No coração do agronegócio brasileiro, um novo capítulo de incertezas se desenha com intensidade. A imposição de tarifas de 50% pelos Estados Unidos sobre a carne bovina brasileira já começa a gerar impactos imediatos e profundos no mercado doméstico. Os efeitos se fazem sentir não apenas nos terminais portuários, onde 30 mil toneladas de carne aguardam autorização para embarque, mas também nas fazendas e frigoríficos espalhados pelo interior do país, que enfrentam retração nas compras, pressão sobre os preços e paralisações nas negociações.
Nesta terça-feira, 15 de julho, o mercado do boi gordo amanheceu paralisado em regiões tradicionais de produção, como Barretos e Araçatuba, em São Paulo. A arroba, cotada a R$ 305, manteve-se estável, mas não por ausência de oscilação natural do mercado, e sim pela retirada estratégica de frigoríficos das compras, diante do cenário de incerteza internacional. O chamado “boi China”, cuja carne é certificada para atender a exigências sanitárias específicas, foi negociado a R$ 308, uma queda de R$ 2 em comparação ao dia anterior.
A retração se repetiu em outras praças pecuárias, como no noroeste do Paraná, onde a vaca gorda teve recuo de R$ 2, atingindo o valor de R$ 278 a arroba.

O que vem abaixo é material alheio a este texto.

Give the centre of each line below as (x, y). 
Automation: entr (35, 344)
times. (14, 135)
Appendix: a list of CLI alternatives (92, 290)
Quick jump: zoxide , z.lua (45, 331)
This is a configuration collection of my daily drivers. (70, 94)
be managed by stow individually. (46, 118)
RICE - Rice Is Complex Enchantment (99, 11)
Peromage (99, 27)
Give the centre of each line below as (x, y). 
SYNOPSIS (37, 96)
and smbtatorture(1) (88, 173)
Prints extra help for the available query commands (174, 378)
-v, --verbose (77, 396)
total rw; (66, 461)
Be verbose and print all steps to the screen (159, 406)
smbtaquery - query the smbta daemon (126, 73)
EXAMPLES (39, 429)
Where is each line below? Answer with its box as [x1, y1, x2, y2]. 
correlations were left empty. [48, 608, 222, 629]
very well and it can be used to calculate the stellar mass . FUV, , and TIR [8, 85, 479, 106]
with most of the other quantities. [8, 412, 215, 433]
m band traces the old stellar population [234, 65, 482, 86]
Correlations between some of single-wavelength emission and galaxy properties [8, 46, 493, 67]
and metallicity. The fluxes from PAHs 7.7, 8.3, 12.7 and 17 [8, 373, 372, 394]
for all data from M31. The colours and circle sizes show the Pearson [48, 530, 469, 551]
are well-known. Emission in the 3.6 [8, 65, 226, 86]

Especialistas do setor apontam que o receio generalizado quanto à adoção da nova tarifa americana desencadeou uma maior liberação de boiadas para abate, o que amplia a oferta e pressiona ainda mais os preços. O temor de um descompasso entre produção e demanda externa levou muitos pecuaristas a antecipar decisões, buscando proteger margens mínimas diante da possível queda brusca na rentabilidade das exportações.

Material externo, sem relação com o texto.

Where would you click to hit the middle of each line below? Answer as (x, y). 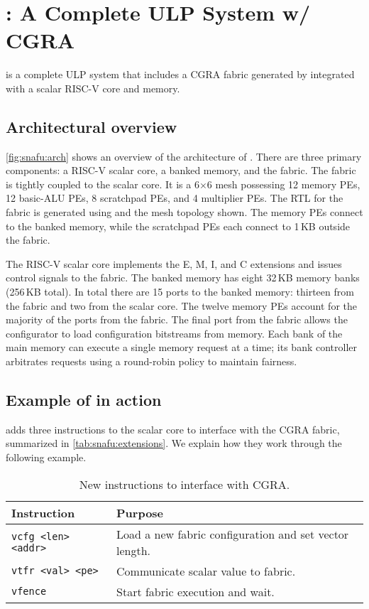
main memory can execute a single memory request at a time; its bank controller (182, 347)
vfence (29, 592)
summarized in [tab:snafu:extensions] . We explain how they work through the (174, 443)
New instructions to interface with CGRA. (184, 484)
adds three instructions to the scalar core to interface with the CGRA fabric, (173, 429)
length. (134, 550)
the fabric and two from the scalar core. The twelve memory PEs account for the (181, 305)
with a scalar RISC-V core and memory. (93, 88)
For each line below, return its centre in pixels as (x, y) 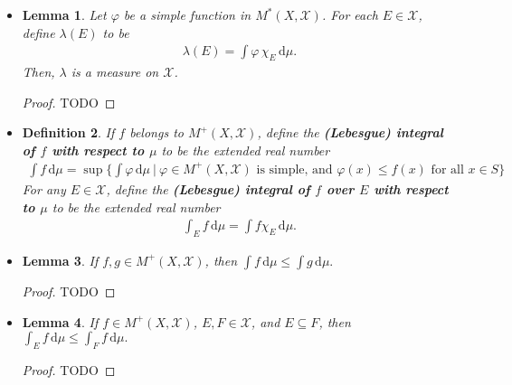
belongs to (156, 132)
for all (447, 169)
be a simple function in (187, 14)
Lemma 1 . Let (64, 14)
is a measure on (115, 72)
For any (44, 188)
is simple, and (294, 169)
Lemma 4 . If (60, 321)
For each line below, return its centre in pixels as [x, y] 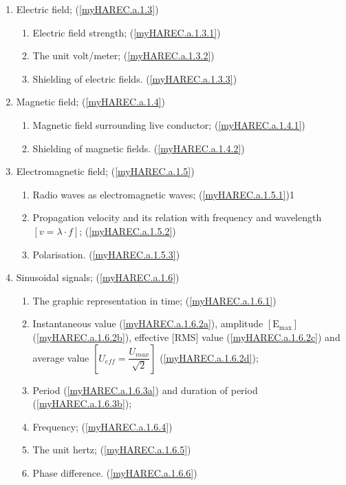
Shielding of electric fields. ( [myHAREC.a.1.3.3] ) [135, 78]
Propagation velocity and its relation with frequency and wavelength [177, 217]
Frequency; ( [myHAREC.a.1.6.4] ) [102, 426]
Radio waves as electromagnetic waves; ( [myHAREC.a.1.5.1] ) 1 [163, 194]
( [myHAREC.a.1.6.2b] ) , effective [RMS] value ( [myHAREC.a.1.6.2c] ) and [186, 337]
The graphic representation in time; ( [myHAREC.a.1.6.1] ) [154, 300]
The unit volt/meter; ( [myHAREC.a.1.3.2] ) [123, 55]
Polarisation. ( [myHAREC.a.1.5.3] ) [106, 254]

A dimensão do problema se revela ainda mais grave quando se observa a quantidade de carne já destinada ao mercado americano. De acordo com a Associação Brasileira das Indústrias Exportadoras de Carnes (Abiec), cerca de 30 mil toneladas encontram-se estacionadas em portos brasileiros ou a bordo de navios rumo aos Estados Unidos. Essa carga, avaliada entre US$ 150 milhões e US$ 160 milhões, pode tornar-se economicamente inviável se submetida à tarifa adicional de 50%, prevista para entrar em vigor no dia 1º de agosto.
O presidente da Abiec, Roberto Perosa, expressou publicamente sua preocupação após participar de uma reunião de emergência com o vice-presidente Geraldo Alckmin e o ministro da Agricultura, Carlos Fávaro, que reuniu lideranças do agronegócio e representantes do setor produtivo nacional. Segundo ele, o impacto seria imediato e brutal, com prejuízos não apenas para as empresas exportadoras, mas para toda a cadeia produtiva que depende do comércio com os Estados Unidos, hoje o segundo maior comprador de carne bovina brasileira.
De janeiro a junho deste ano, o Brasil já exportou 181 mil toneladas de carne para os EUA. Ao somar as 30 mil toneladas que ainda aguardam desembarque ou liberação, o volume alcança as 211 mil toneladas — uma fatia considerável da produção nacional que agora está sob risco. “Essa taxação torna a exportação inviável. Estamos falando de contratos firmados, com prazos legais, embarques em andamento. Não há como cancelar essas operações sem prejuízo severo”, afirmou Perosa, defendendo a prorrogação do início da vigência da medida para que negociações diplomáticas possam surtir efeito.
A preocupação não se limita ao lado brasileiro. Segundo analistas, o encarecimento da carne brasileira pode gerar impactos inflacionários diretos nos Estados Unidos. A carne bovina exportada pelo Brasil para o mercado norte-americano é amplamente utilizada na produção de hambúrgueres industriais, produto de alto consumo e sensível a alterações de preços. “O hambúrguer vai ficar mais caro nos Estados Unidos”, alertou o presidente da Abiec, chamando atenção para as possíveis reações do consumidor americano diante do aumento de preços em cadeias de fast-food e supermercados.
O governo brasileiro, por sua vez, tenta evitar o agravamento da situação. A ordem é intensificar a via diplomática e buscar apoio junto a entidades norte-americanas que possam sensibilizar o governo dos Estados Unidos sobre os impactos adversos da decisão. A estratégia não prevê retaliações imediatas, em nome da manutenção do equilíbrio comercial e da reputação internacional do país como parceiro confiável no comércio global de alimentos.
Enquanto isso, o setor agropecuário observa com apreensão a escalada da crise. O boi que engorda no pasto, a carne que resfria nos contêineres e os contratos em trânsito tornaram-se símbolos de um impasse que ultrapassa fronteiras e ameaça a estabilidade de um dos pilares da economia nacional. O agro brasileiro, acostumado a superar desafios climáticos e logísticos, agora enfrenta um embate político-comercial que poderá redefinir suas estratégias nos próximos anos.